=== Listed records ===

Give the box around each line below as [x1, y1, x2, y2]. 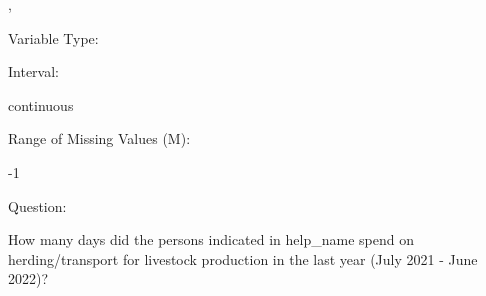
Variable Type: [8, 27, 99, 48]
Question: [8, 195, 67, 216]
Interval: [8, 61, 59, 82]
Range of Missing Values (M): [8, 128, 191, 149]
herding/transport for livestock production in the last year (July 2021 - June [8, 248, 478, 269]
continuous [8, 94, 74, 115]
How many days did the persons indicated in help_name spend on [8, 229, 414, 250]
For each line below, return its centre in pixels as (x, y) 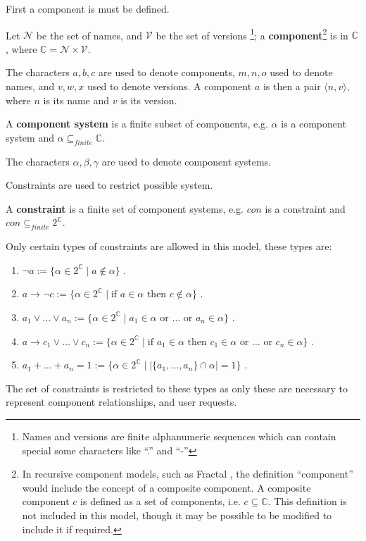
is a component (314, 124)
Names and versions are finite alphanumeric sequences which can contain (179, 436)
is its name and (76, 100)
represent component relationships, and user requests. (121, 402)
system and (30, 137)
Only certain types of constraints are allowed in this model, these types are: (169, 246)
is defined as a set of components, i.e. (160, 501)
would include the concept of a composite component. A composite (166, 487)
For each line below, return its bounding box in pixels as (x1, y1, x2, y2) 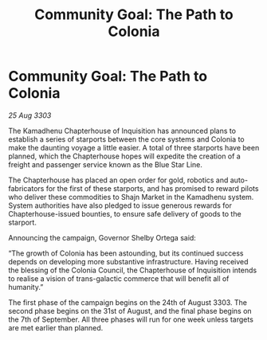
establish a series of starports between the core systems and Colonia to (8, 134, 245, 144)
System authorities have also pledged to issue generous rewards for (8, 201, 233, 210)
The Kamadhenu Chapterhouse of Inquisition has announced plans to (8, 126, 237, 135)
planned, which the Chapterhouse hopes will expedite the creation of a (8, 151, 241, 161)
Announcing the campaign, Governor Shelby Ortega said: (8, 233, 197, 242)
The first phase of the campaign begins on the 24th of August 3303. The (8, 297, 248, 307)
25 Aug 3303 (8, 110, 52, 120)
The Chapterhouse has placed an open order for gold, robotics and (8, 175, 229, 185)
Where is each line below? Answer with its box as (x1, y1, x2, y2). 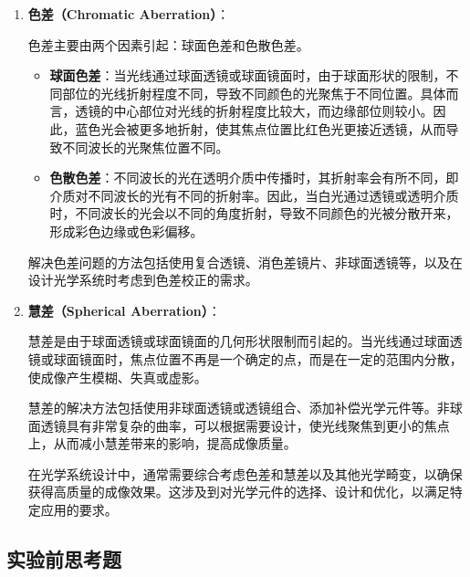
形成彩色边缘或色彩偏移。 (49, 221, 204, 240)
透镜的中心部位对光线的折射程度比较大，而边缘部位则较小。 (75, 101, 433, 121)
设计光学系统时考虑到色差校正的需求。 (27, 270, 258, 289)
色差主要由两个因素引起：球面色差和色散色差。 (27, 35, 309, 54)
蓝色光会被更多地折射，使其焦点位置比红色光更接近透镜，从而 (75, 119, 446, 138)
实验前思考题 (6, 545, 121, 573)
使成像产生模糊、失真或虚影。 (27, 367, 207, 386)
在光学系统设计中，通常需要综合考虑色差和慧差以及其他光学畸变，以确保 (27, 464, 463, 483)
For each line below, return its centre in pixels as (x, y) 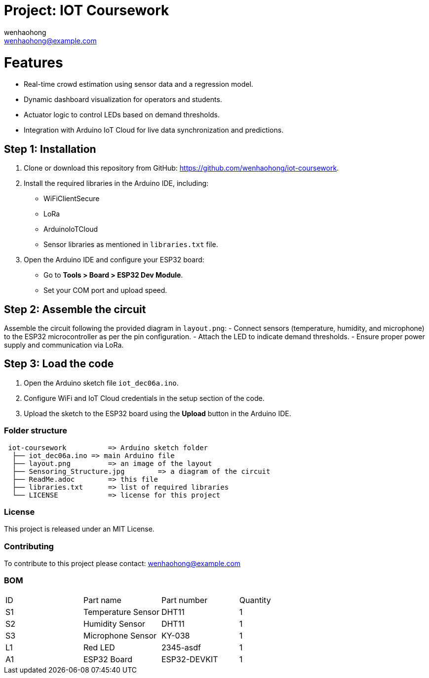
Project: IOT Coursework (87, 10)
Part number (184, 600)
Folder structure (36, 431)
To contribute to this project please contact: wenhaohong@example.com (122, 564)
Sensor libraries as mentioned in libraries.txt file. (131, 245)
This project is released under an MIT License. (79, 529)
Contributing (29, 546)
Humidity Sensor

===

Would you copy the records word for word, without any of their pictures?

_Answer below_.
Give the box around each line below as [x1, y1, x2, y2]. 
Variable Type: [8, 27, 99, 48]
Question: [8, 195, 67, 216]
Interval: [8, 61, 59, 82]
Range of Missing Values (M): [8, 128, 191, 149]
herding/transport for livestock production in the last year (July 2021 - June [8, 248, 478, 269]
continuous [8, 94, 74, 115]
How many days did the persons indicated in help_name spend on [8, 229, 414, 250]
For each line below, return its centre in pixels as (x, y) 
is a component (314, 124)
Names and versions are finite alphanumeric sequences which can contain (179, 436)
is its name and (76, 100)
represent component relationships, and user requests. (121, 402)
system and (30, 137)
Only certain types of constraints are allowed in this model, these types are: (169, 246)
is defined as a set of components, i.e. (160, 501)
would include the concept of a composite component. A composite (166, 487)
For each line below, return its bounding box in pixels as (x1, y1, x2, y2) 
establish a series of starports between the core systems and Colonia to (8, 134, 245, 144)
System authorities have also pledged to issue generous rewards for (8, 201, 233, 210)
The Kamadhenu Chapterhouse of Inquisition has announced plans to (8, 126, 237, 135)
planned, which the Chapterhouse hopes will expedite the creation of a (8, 151, 241, 161)
Announcing the campaign, Governor Shelby Ortega said: (8, 233, 197, 242)
The first phase of the campaign begins on the 24th of August 3303. The (8, 297, 248, 307)
25 Aug 3303 (8, 110, 52, 120)
The Chapterhouse has placed an open order for gold, robotics and (8, 175, 229, 185)
Where is each line below? Answer with its box as (x1, y1, x2, y2). 
形成彩色边缘或色彩偏移。 (49, 221, 204, 240)
透镜的中心部位对光线的折射程度比较大，而边缘部位则较小。 (75, 101, 433, 121)
设计光学系统时考虑到色差校正的需求。 (27, 270, 258, 289)
色差主要由两个因素引起：球面色差和色散色差。 (27, 35, 309, 54)
蓝色光会被更多地折射，使其焦点位置比红色光更接近透镜，从而 (75, 119, 446, 138)
实验前思考题 (6, 545, 121, 573)
使成像产生模糊、失真或虚影。 (27, 367, 207, 386)
在光学系统设计中，通常需要综合考虑色差和慧差以及其他光学畸变，以确保 (27, 464, 463, 483)
For each line below, return its centre in pixels as (x, y) 
Project: IOT Coursework (87, 10)
Part number (184, 600)
Folder structure (36, 431)
To contribute to this project please contact: wenhaohong@example.com (122, 564)
Sensor libraries as mentioned in libraries.txt file. (131, 245)
This project is released under an MIT License. (79, 529)
Contributing (29, 546)
Humidity Sensor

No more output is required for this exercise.